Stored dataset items
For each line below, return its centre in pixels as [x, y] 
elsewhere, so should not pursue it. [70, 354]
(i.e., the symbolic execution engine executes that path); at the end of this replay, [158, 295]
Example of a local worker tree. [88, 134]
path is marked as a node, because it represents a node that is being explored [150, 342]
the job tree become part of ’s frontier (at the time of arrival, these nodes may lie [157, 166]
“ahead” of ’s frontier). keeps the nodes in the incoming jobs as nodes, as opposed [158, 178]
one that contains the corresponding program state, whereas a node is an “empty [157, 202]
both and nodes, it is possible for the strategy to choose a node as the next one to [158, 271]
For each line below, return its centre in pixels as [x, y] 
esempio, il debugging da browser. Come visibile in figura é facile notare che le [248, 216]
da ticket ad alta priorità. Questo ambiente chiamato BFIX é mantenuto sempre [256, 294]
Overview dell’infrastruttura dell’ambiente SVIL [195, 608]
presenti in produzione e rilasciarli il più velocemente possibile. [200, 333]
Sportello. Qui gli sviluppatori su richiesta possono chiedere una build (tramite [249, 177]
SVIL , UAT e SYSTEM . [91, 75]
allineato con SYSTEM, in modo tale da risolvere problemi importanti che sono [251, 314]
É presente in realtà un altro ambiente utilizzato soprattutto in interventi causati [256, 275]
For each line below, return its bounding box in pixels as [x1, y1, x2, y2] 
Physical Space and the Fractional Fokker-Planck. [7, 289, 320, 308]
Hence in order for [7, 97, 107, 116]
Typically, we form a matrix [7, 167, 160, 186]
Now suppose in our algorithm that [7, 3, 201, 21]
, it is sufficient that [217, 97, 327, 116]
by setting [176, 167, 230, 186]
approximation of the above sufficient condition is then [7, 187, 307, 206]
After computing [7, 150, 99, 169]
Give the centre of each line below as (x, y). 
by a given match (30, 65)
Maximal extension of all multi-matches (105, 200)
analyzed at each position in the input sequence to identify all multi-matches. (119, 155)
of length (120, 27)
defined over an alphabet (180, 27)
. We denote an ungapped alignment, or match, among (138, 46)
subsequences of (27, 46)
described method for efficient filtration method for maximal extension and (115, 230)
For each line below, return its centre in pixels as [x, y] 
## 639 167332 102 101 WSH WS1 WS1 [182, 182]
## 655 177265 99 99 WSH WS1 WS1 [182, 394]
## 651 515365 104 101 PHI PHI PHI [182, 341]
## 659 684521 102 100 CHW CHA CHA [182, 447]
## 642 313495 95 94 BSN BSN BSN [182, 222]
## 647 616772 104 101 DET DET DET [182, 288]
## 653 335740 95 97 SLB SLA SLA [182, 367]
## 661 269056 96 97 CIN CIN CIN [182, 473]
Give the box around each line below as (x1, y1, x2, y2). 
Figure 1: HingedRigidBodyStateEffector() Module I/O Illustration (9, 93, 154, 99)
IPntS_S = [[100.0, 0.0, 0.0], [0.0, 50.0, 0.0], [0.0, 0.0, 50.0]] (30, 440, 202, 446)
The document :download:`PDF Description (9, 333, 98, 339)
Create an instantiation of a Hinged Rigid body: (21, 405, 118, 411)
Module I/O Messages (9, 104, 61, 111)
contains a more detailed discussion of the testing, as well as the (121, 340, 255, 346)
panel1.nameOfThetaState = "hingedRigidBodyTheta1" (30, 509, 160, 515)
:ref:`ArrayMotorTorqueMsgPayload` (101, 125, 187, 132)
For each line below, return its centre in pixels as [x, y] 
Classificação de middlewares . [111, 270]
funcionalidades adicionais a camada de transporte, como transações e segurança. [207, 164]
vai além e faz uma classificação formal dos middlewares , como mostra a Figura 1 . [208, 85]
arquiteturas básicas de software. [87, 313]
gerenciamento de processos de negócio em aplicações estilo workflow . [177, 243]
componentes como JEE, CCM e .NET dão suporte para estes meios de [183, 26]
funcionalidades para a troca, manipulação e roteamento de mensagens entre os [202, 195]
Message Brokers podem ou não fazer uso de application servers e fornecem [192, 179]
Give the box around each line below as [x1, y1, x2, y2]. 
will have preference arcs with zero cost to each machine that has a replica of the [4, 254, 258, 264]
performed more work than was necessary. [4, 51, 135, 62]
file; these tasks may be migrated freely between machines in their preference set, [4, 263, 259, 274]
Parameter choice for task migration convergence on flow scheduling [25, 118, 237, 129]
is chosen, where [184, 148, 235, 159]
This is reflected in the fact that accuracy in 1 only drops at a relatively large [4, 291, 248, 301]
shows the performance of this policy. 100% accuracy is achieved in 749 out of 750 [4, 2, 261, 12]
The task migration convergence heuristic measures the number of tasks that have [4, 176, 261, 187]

ACTIVITY: Using the entries shown above, reproduce verbatim the lines from the line bearing "subsequences of (27, 46)" to the line bearing "This is reflected", inclusive.

TASK RESULT:
subsequences of (27, 46)
described method for efficient filtration method for maximal extension and (115, 230)
For each line below, return its centre in pixels as [x, y] 
## 639 167332 102 101 WSH WS1 WS1 [182, 182]
## 655 177265 99 99 WSH WS1 WS1 [182, 394]
## 651 515365 104 101 PHI PHI PHI [182, 341]
## 659 684521 102 100 CHW CHA CHA [182, 447]
## 642 313495 95 94 BSN BSN BSN [182, 222]
## 647 616772 104 101 DET DET DET [182, 288]
## 653 335740 95 97 SLB SLA SLA [182, 367]
## 661 269056 96 97 CIN CIN CIN [182, 473]
Give the box around each line below as (x1, y1, x2, y2). 
Figure 1: HingedRigidBodyStateEffector() Module I/O Illustration (9, 93, 154, 99)
IPntS_S = [[100.0, 0.0, 0.0], [0.0, 50.0, 0.0], [0.0, 0.0, 50.0]] (30, 440, 202, 446)
The document :download:`PDF Description (9, 333, 98, 339)
Create an instantiation of a Hinged Rigid body: (21, 405, 118, 411)
Module I/O Messages (9, 104, 61, 111)
contains a more detailed discussion of the testing, as well as the (121, 340, 255, 346)
panel1.nameOfThetaState = "hingedRigidBodyTheta1" (30, 509, 160, 515)
:ref:`ArrayMotorTorqueMsgPayload` (101, 125, 187, 132)
For each line below, return its centre in pixels as [x, y] 
Classificação de middlewares . [111, 270]
funcionalidades adicionais a camada de transporte, como transações e segurança. [207, 164]
vai além e faz uma classificação formal dos middlewares , como mostra a Figura 1 . [208, 85]
arquiteturas básicas de software. [87, 313]
gerenciamento de processos de negócio em aplicações estilo workflow . [177, 243]
componentes como JEE, CCM e .NET dão suporte para estes meios de [183, 26]
funcionalidades para a troca, manipulação e roteamento de mensagens entre os [202, 195]
Message Brokers podem ou não fazer uso de application servers e fornecem [192, 179]
Give the box around each line below as [x1, y1, x2, y2]. 
will have preference arcs with zero cost to each machine that has a replica of the [4, 254, 258, 264]
performed more work than was necessary. [4, 51, 135, 62]
file; these tasks may be migrated freely between machines in their preference set, [4, 263, 259, 274]
Parameter choice for task migration convergence on flow scheduling [25, 118, 237, 129]
is chosen, where [184, 148, 235, 159]
This is reflected in the fact that accuracy in 1 only drops at a relatively large [4, 291, 248, 301]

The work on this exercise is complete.